[[ Dataset open ]]
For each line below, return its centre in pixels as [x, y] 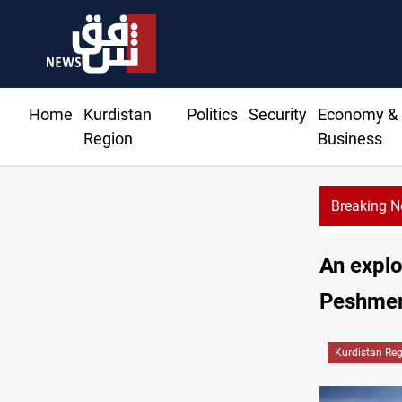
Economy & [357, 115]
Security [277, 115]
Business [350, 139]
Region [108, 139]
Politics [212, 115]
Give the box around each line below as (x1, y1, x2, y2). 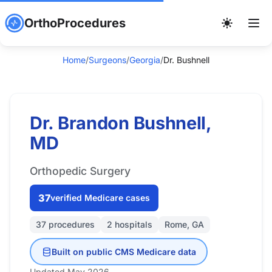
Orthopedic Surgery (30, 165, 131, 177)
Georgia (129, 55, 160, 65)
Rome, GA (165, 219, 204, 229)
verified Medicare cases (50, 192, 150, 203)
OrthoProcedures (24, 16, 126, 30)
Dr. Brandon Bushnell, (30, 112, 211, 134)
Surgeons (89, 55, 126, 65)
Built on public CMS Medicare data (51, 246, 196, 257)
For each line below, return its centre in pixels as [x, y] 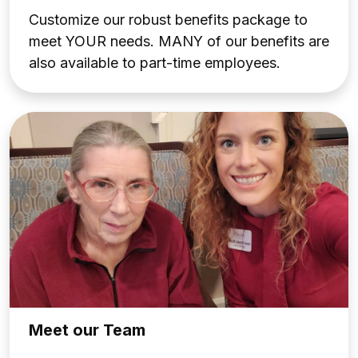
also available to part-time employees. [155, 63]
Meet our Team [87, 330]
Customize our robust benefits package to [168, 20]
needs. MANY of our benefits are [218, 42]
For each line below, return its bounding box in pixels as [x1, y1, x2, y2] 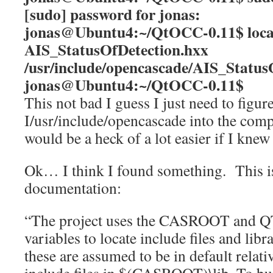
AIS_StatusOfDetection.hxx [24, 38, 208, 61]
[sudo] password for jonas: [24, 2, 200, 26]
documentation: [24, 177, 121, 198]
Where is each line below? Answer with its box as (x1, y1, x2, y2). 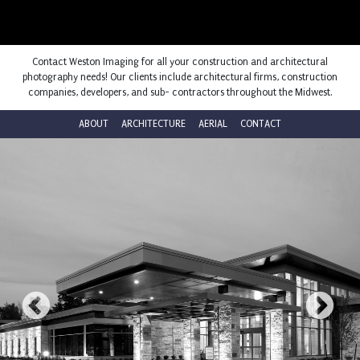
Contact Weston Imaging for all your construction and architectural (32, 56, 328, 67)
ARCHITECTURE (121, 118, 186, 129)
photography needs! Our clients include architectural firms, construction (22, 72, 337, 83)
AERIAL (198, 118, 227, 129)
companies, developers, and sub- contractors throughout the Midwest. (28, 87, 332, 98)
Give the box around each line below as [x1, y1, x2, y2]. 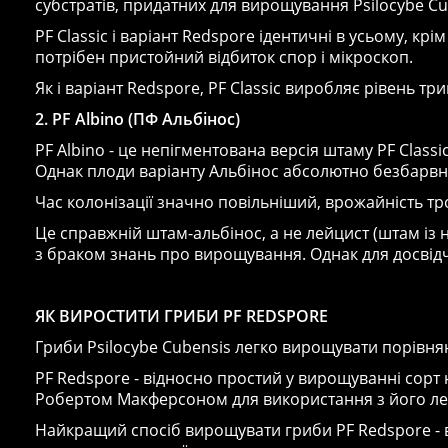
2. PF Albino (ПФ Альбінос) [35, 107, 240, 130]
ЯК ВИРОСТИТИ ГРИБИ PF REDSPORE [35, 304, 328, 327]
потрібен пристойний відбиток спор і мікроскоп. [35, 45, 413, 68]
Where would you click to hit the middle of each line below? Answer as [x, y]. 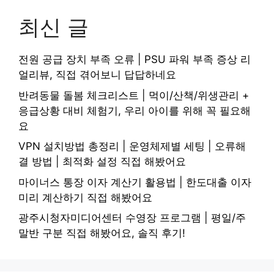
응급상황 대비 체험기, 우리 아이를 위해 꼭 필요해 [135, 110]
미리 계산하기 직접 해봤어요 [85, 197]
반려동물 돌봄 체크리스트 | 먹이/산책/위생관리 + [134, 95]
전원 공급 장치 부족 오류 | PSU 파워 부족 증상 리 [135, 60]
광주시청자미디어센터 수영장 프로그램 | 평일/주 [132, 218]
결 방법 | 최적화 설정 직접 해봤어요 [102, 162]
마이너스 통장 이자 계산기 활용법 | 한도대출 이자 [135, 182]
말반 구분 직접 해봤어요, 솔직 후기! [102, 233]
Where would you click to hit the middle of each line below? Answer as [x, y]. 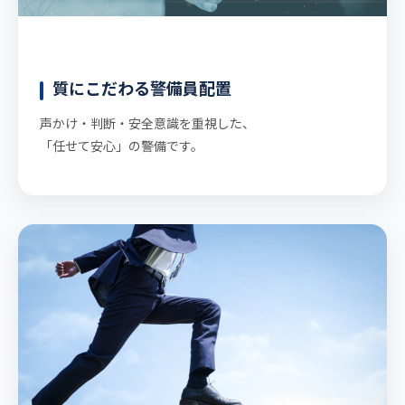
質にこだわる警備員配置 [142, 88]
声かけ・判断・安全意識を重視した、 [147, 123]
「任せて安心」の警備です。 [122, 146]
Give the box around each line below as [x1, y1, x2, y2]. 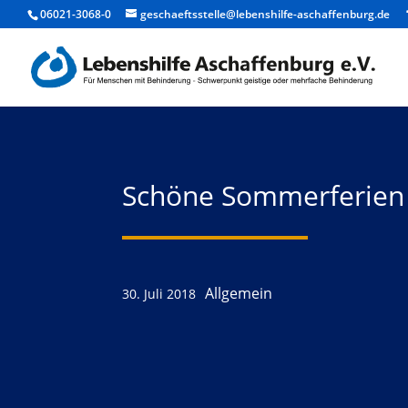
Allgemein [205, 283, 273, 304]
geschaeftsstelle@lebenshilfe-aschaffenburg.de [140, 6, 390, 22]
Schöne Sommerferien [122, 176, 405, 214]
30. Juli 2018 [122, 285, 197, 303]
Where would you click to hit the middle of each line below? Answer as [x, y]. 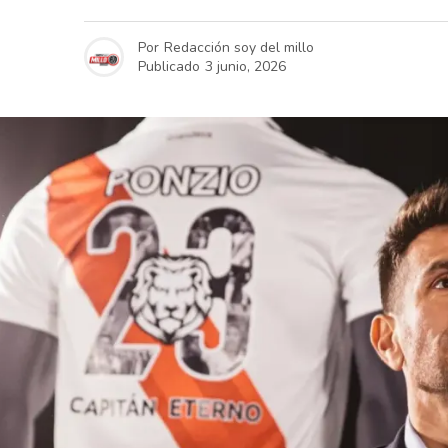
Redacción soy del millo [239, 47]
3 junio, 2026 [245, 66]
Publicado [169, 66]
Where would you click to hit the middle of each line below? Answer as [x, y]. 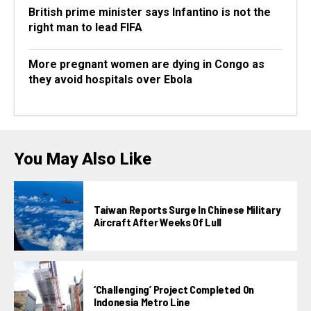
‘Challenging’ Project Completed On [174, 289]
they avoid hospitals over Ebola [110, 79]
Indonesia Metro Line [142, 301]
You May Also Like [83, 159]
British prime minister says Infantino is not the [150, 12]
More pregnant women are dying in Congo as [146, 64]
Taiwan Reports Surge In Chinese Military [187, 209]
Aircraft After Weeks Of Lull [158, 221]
[[ Dataset closed ]]
=== Requirement ===
Set down the records in full and exactly. Do not carry over any image.

=== Task solution ===
For each line below, return its centre in pixels as [x, y] 
Economy & [357, 115]
Security [277, 115]
Business [350, 139]
Region [108, 139]
Politics [212, 115]
Give the box around each line below as (x1, y1, x2, y2). 
Orthopedic Surgery (30, 165, 131, 177)
Georgia (129, 55, 160, 65)
Rome, GA (165, 219, 204, 229)
verified Medicare cases (50, 192, 150, 203)
OrthoProcedures (24, 16, 126, 30)
Dr. Brandon Bushnell, (30, 112, 211, 134)
Surgeons (89, 55, 126, 65)
Built on public CMS Medicare data (51, 246, 196, 257)
For each line below, return its centre in pixels as [x, y] 
also available to part-time employees. [155, 63]
Meet our Team [87, 330]
Customize our robust benefits package to [168, 20]
needs. MANY of our benefits are [218, 42]
For each line below, return its bounding box in pixels as [x1, y1, x2, y2] 
AIS_StatusOfDetection.hxx [24, 38, 208, 61]
[sudo] password for jonas: [24, 2, 200, 26]
documentation: [24, 177, 121, 198]
Where is each line below? Answer with its box as (x1, y1, x2, y2). 
Contact Weston Imaging for all your construction and architectural (32, 56, 328, 67)
ARCHITECTURE (121, 118, 186, 129)
photography needs! Our clients include architectural firms, construction (22, 72, 337, 83)
AERIAL (198, 118, 227, 129)
companies, developers, and sub- contractors throughout the Midwest. (28, 87, 332, 98)
Give the box around each line below as [x1, y1, x2, y2]. 
2. PF Albino (ПФ Альбінос) [35, 107, 240, 130]
ЯК ВИРОСТИТИ ГРИБИ PF REDSPORE [35, 304, 328, 327]
потрібен пристойний відбиток спор і мікроскоп. [35, 45, 413, 68]
Where would you click to hit the middle of each line below? Answer as [x, y]. 
응급상황 대비 체험기, 우리 아이를 위해 꼭 필요해 [135, 110]
미리 계산하기 직접 해봤어요 [85, 197]
반려동물 돌봄 체크리스트 | 먹이/산책/위생관리 + [134, 95]
전원 공급 장치 부족 오류 | PSU 파워 부족 증상 리 [135, 60]
광주시청자미디어센터 수영장 프로그램 | 평일/주 [132, 218]
결 방법 | 최적화 설정 직접 해봤어요 [102, 162]
마이너스 통장 이자 계산기 활용법 | 한도대출 이자 [135, 182]
말반 구분 직접 해봤어요, 솔직 후기! [102, 233]
Where would you click to hit the middle of each line below? Answer as [x, y]. 
質にこだわる警備員配置 [142, 88]
声かけ・判断・安全意識を重視した、 [147, 123]
「任せて安心」の警備です。 [122, 146]
Give the box around each line below as [x1, y1, x2, y2]. 
Allgemein [205, 283, 273, 304]
geschaeftsstelle@lebenshilfe-aschaffenburg.de [140, 6, 390, 22]
Schöne Sommerferien [122, 176, 405, 214]
30. Juli 2018 [122, 285, 197, 303]
Where would you click to hit the middle of each line below? Answer as [x, y]. 
Redacción soy del millo [239, 47]
3 junio, 2026 [245, 66]
Publicado [169, 66]
Where would you click to hit the middle of each line below? Answer as [x, y]. 
‘Challenging’ Project Completed On [174, 289]
they avoid hospitals over Ebola [110, 79]
Indonesia Metro Line [142, 301]
You May Also Like [83, 159]
British prime minister says Infantino is not the [150, 12]
More pregnant women are dying in Congo as [146, 64]
Taiwan Reports Surge In Chinese Military [187, 209]
Aircraft After Weeks Of Lull [158, 221]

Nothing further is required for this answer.